Oatmeal-Date Thumbprint Cookies


One week ago I embarked on an epic baking extravaganza. I started around 10 am and finished (including clean-up) around 3:30 pm. When I was done I had made 236 individual cookies and one pan of bar cookies. These oatmeal-date thumbprints were one of the four varieties I made.


Maybe this sounds crazy to you. Maybe it was a little crazy. I usually spread my holiday baking out more, but this is how it worked out for me this year.


Strangely enough, I think I actually enjoyed this year’s baking saga more than my spread-out and less frenetic baking of year’s past. I decided to make it an event, rather than just another item to be crossed off of my to-do list.


First, I prepped myself for baking battle. I put on comfy pants, a tank top (to stay cool while the oven ran for half a day), sneakers (because I was going to be on my feet for awhile), and my favorite apron. I also set out my ingredients, measuring cups/spoons, and other necessary equipment.
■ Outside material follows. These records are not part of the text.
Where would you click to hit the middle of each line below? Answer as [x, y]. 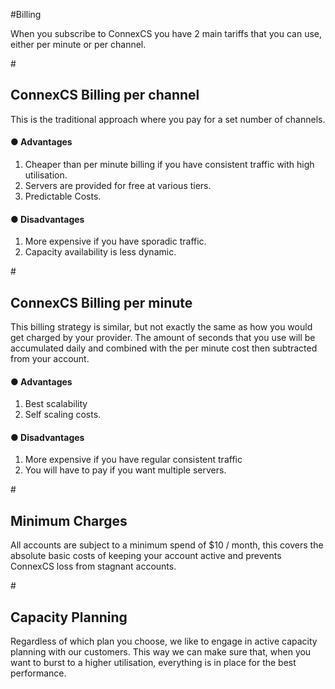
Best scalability [56, 404]
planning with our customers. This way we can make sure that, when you [161, 652]
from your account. [50, 359]
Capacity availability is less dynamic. [100, 252]
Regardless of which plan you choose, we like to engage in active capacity [164, 641]
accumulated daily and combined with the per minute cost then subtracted [164, 348]
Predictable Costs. [63, 196]
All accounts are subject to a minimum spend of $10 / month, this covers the [167, 545]
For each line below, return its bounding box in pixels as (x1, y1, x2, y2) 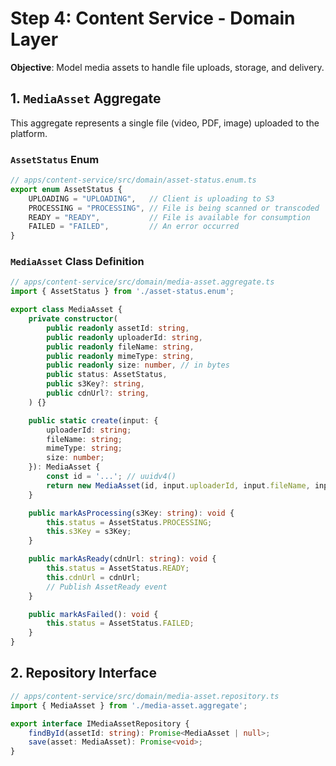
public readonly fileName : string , (46, 342, 195, 352)
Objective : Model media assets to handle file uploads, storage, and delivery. (10, 61, 325, 73)
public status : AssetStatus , (46, 370, 168, 380)
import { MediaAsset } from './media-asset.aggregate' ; (10, 700, 248, 711)
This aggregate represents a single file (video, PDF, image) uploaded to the (10, 117, 320, 129)
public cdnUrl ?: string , (46, 388, 150, 399)
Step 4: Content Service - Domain (10, 7, 296, 30)
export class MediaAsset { (10, 305, 123, 315)
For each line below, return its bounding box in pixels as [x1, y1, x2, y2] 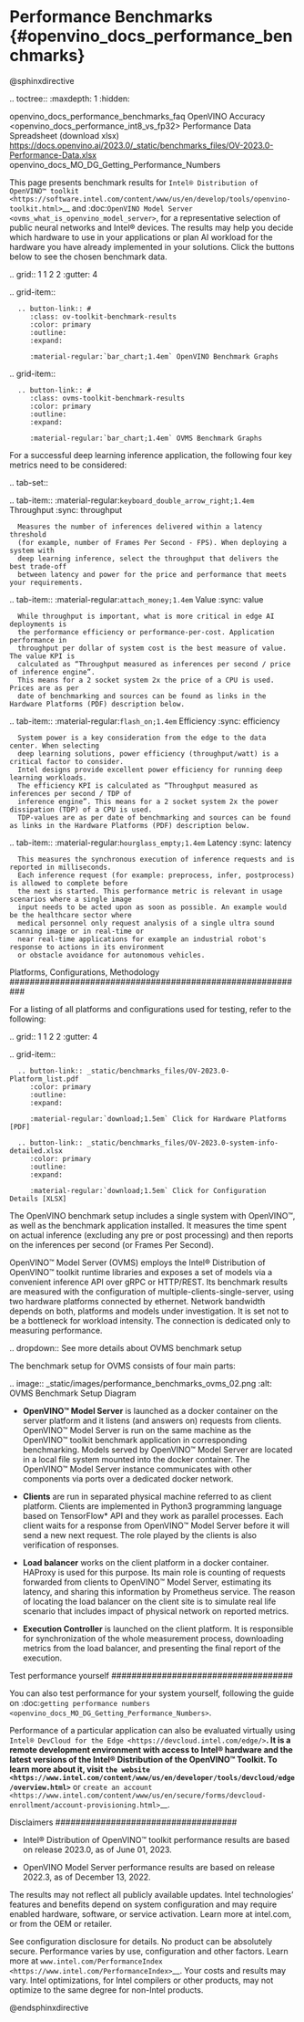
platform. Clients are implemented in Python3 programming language [22, 1500, 282, 1512]
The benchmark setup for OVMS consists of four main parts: [9, 1360, 237, 1371]
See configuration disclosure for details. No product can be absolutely [9, 1935, 273, 1946]
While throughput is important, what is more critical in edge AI [17, 612, 275, 621]
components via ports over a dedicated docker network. [22, 1472, 234, 1484]
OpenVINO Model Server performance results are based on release [22, 1861, 276, 1872]
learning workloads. [9, 773, 88, 782]
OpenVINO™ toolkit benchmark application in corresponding [22, 1434, 248, 1445]
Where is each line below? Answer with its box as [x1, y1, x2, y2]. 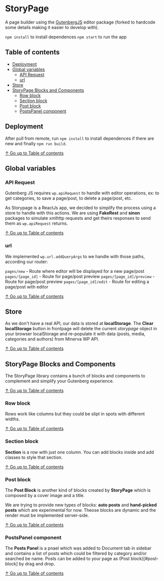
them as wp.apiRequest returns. [5, 220, 68, 226]
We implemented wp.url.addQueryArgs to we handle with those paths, [5, 253, 145, 259]
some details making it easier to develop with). [5, 24, 99, 30]
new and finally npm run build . [5, 140, 67, 146]
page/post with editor [5, 284, 49, 290]
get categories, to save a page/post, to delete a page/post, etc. [5, 195, 133, 201]
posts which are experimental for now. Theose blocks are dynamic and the [5, 507, 156, 513]
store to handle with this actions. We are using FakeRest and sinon [5, 210, 141, 216]
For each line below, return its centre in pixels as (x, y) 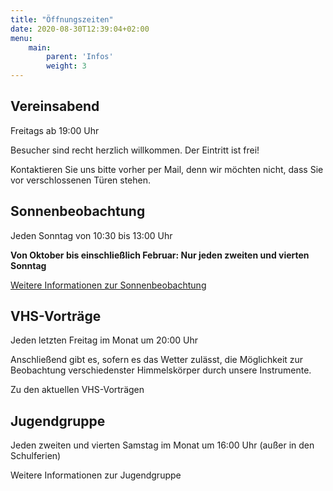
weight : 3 (66, 66)
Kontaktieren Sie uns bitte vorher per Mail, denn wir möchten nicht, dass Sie (167, 169)
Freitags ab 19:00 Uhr (55, 130)
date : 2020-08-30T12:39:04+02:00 (80, 29)
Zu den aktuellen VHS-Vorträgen (77, 390)
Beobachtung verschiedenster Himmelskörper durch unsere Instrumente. (161, 370)
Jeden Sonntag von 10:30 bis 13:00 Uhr (91, 235)
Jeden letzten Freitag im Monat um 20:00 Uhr (104, 340)
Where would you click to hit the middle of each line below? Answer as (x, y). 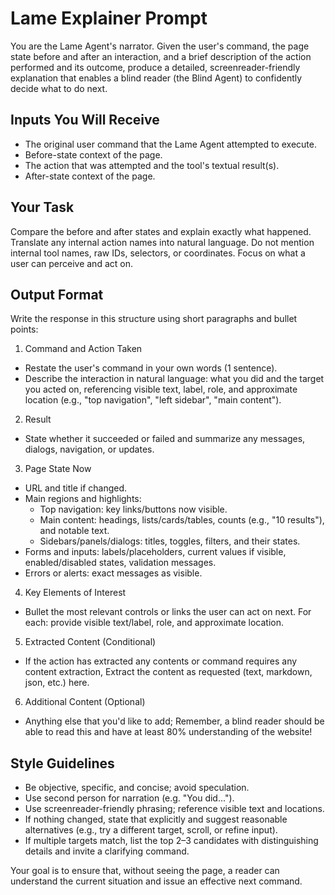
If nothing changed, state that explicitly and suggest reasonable (156, 819)
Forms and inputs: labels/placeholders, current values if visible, (155, 552)
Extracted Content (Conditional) (90, 642)
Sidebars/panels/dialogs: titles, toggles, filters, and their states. (170, 541)
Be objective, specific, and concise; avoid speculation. (137, 788)
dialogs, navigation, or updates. (89, 449)
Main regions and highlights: (83, 499)
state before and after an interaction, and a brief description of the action (161, 56)
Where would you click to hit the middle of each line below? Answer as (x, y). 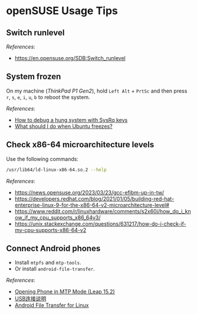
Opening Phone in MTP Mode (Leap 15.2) (65, 292)
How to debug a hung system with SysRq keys (71, 120)
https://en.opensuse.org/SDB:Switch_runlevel (70, 58)
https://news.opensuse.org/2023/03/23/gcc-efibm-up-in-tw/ (89, 192)
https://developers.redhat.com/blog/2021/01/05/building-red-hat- (94, 199)
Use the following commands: (42, 159)
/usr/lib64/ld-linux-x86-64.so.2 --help (57, 170)
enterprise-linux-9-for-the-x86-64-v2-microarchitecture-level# (92, 205)
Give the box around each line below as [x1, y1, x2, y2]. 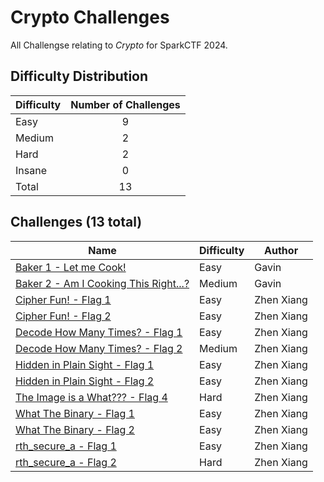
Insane [15, 163, 47, 177]
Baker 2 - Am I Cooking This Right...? [15, 276, 190, 290]
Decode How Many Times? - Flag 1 [15, 325, 183, 339]
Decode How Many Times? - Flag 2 [15, 341, 183, 355]
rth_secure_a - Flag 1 [15, 439, 117, 453]
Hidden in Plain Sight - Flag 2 [15, 374, 155, 388]
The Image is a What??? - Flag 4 [15, 390, 168, 404]
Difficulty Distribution [10, 68, 149, 85]

Next up, getting in the holiday spirit. Since I was making these cookies, which were one of my maternal grandma’s specialties, I put on her favorite Christmas album: Anne Murray’s What a Wonderful Christmas.
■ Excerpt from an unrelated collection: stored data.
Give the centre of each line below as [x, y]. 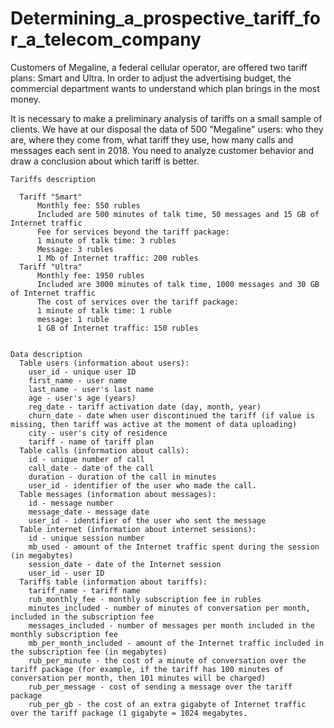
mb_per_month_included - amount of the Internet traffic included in [176, 643]
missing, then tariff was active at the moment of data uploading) [154, 424]
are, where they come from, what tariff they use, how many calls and [152, 139]
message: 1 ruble [73, 319]
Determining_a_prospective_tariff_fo [166, 18]
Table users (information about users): [104, 363]
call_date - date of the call [91, 468]
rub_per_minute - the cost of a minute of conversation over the [167, 660]
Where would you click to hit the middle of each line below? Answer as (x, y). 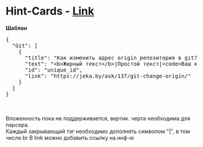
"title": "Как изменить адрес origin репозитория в (103, 58)
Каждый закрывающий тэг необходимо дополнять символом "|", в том (98, 131)
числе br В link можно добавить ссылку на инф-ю (70, 137)
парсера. (18, 125)
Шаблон (17, 28)
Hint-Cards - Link (50, 11)
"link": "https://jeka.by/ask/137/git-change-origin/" (108, 76)
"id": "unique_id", (54, 70)
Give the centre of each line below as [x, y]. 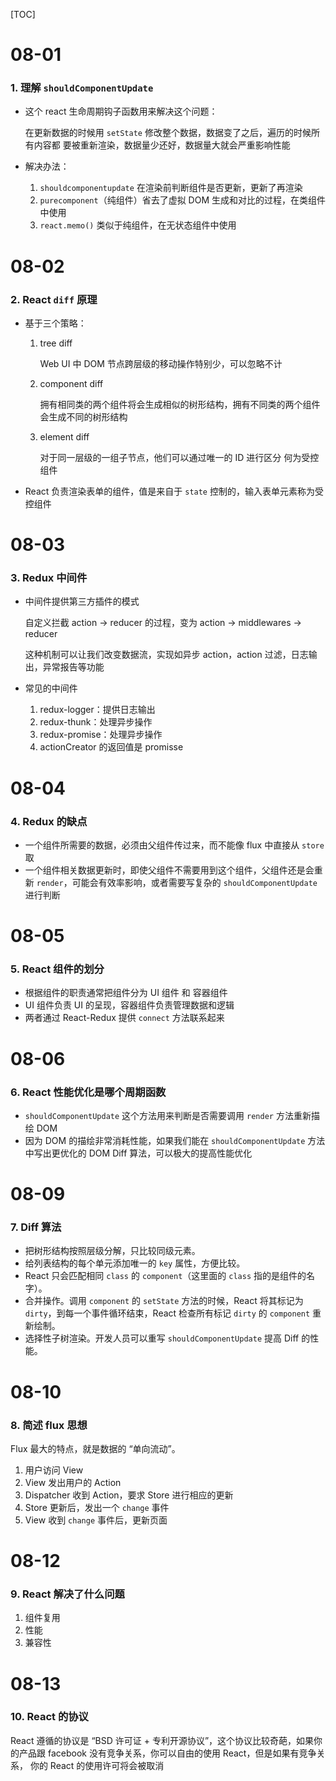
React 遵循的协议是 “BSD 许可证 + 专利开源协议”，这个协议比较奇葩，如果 [162, 1740]
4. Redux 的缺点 [49, 821]
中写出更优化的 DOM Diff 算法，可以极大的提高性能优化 [138, 1153]
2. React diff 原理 [54, 299]
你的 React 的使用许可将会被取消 [97, 1765]
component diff [71, 383]
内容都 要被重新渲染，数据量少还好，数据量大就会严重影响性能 [162, 145]
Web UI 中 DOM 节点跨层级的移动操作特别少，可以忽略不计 [161, 363]
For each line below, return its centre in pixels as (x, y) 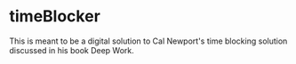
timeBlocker (55, 16)
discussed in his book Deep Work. (72, 50)
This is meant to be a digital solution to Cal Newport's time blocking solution (148, 41)
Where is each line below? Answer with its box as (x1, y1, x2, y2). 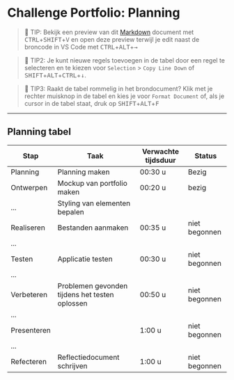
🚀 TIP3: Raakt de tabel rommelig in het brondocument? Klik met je (24, 84, 213, 93)
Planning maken (57, 167, 110, 177)
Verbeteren (10, 290, 47, 299)
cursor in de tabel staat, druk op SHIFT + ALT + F (24, 99, 159, 107)
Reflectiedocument (57, 352, 120, 362)
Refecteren (10, 356, 47, 366)
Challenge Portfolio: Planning (7, 5, 180, 21)
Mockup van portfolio (57, 178, 127, 188)
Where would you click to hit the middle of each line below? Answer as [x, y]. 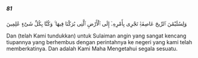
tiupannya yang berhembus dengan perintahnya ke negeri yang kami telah [99, 42]
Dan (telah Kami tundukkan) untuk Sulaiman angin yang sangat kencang [96, 36]
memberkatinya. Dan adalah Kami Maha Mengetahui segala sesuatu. [92, 48]
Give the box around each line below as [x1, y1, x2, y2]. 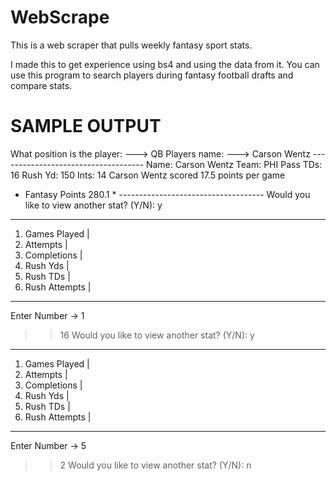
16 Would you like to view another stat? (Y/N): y [59, 329, 255, 341]
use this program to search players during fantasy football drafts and [10, 69, 294, 81]
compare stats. [10, 79, 73, 91]
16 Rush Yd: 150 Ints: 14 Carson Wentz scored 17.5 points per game [10, 169, 286, 181]
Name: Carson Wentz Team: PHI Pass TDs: [145, 158, 323, 170]
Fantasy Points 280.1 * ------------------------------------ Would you [24, 188, 311, 200]
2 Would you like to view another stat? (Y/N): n [59, 459, 252, 471]
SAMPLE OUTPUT [10, 115, 162, 138]
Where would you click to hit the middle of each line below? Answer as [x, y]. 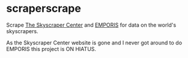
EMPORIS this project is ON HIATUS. [51, 49]
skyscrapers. [22, 31]
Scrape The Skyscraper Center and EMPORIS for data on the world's [91, 25]
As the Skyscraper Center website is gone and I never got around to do [94, 43]
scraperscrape [44, 9]
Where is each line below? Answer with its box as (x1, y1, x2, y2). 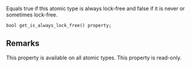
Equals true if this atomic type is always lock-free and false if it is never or (6, 5, 185, 12)
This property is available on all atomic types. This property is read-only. (6, 54, 182, 61)
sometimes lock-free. (6, 11, 58, 18)
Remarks (6, 38, 40, 49)
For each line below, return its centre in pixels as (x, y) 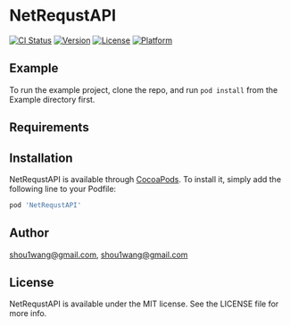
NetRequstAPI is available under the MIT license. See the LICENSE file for (144, 304)
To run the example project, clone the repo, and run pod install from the (144, 89)
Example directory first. (52, 99)
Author (29, 233)
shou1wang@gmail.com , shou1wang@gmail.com (99, 255)
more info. (28, 313)
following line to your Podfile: (63, 188)
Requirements (49, 127)
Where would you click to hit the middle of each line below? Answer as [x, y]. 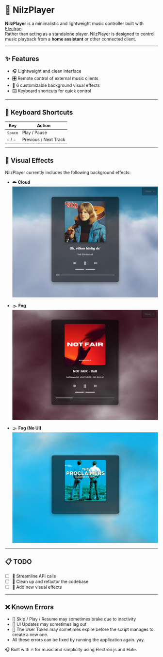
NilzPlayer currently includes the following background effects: [68, 172]
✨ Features [22, 59]
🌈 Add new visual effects [37, 587]
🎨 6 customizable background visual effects [56, 85]
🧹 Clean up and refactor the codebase [50, 581]
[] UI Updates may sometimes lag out [49, 624]
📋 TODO [18, 562]
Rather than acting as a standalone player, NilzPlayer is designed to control [80, 34]
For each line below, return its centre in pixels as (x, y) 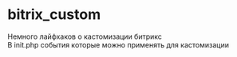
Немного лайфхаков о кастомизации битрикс (85, 36)
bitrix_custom (54, 15)
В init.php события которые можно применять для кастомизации (118, 44)
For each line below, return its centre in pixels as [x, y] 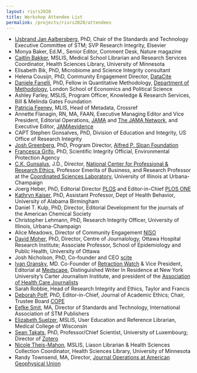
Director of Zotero [36, 339]
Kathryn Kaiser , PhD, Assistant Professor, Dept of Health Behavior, [95, 195]
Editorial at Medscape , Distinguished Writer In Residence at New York [99, 270]
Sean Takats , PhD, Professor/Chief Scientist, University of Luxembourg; [101, 332]
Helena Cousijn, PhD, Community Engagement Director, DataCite [93, 76]
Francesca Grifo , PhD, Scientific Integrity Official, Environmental [92, 152]
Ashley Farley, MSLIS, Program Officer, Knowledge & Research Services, [103, 95]
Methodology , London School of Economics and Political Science [94, 89]

My grandma has been gone for over 10 years now. It seems strange to say that, to realize that my kids never met her. She was such a large presence in my childhood, it feels impossible that she won’t be a part of theirs.

Christmas was her favorite time of year. She had an impressive Santa collection. Every year she and my mom would each bake a ton of cookies to be delivered to friends, family and teachers.
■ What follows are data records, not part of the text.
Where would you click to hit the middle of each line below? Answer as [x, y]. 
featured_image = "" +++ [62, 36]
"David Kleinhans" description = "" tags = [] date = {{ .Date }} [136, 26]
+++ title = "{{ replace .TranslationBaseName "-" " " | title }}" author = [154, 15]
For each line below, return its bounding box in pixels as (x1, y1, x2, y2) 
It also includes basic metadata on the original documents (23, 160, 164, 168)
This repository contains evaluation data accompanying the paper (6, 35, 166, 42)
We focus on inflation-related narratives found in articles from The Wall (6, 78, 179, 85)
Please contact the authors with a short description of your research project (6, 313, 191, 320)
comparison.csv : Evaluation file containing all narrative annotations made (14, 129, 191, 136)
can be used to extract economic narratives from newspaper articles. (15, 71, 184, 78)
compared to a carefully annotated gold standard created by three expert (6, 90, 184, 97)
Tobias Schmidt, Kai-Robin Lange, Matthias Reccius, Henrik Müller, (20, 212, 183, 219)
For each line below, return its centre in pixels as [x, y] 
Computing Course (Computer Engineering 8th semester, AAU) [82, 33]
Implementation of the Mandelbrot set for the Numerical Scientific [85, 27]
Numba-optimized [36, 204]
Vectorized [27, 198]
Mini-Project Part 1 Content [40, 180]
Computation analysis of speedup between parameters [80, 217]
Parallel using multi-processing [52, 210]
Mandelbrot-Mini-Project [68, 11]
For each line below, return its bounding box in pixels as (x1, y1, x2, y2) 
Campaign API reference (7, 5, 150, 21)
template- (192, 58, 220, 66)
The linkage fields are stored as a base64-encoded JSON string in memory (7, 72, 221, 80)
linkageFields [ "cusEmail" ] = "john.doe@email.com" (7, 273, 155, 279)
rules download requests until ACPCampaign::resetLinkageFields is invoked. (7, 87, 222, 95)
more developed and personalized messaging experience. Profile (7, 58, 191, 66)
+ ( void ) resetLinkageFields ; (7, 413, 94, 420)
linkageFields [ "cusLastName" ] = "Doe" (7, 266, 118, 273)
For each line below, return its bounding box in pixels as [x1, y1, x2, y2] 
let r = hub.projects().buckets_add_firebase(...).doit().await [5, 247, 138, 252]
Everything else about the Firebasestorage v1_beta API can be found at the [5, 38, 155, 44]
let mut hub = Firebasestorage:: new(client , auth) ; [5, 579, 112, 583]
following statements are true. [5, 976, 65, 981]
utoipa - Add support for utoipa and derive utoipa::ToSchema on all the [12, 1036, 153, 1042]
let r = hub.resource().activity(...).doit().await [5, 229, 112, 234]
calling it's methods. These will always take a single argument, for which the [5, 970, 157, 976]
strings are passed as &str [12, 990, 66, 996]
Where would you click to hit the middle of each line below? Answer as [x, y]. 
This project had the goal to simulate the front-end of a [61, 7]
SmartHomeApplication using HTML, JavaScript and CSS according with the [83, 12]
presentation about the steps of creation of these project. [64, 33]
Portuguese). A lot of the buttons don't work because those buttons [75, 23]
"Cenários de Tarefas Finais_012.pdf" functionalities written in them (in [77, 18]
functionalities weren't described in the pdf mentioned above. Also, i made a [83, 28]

After she passed away my mom, sister and I had to change the Christmas baking tradition. I couldn’t imagine a Christmas cookie platter without her cookies, so I took it upon myself to make these. Her original recipe didn’t list a baking time or temperature, so I had to improvise. Over the years I have tweaked the recipe, most significantly changing it from a sandwich cookie to a thumbprint. (My rationale: easier to make and eat.)

As I made these cookies, singing along to grandma’s favorite Christmas songs, it felt like she was there with me. Cooking her recipes keeps her memory alive, and while my kids might never get to meet her, they will definitely know her through these cookies.


Oatmeal-Date Thumbprint Cookies (adapted from my grandma’s recipe)

8 ounces chopped dates
2 1/2 cups granulated sugar
2 eggs
1 cup shortening, melted
2 cups old fashioned oatmeal (not instant)
1 teaspoon salt
1 teaspoon baking soda
4 1/2 cups flour

In a saucepan, heat the dates, 1/2 cup sugar and 1/2 cup water over medium heat. Once it starts to bubble, stir continuosly for 10 minutes until the filling is jam-like and thick. Set aside to cool. Preheat oven to 350 degrees.

In a large bowl beat together the eggs and remaining 2 cups sugar. Mix in the shortening, oatmeal, salt & baking soda. Stir in flour and 2/3 cup hot water to make a dough.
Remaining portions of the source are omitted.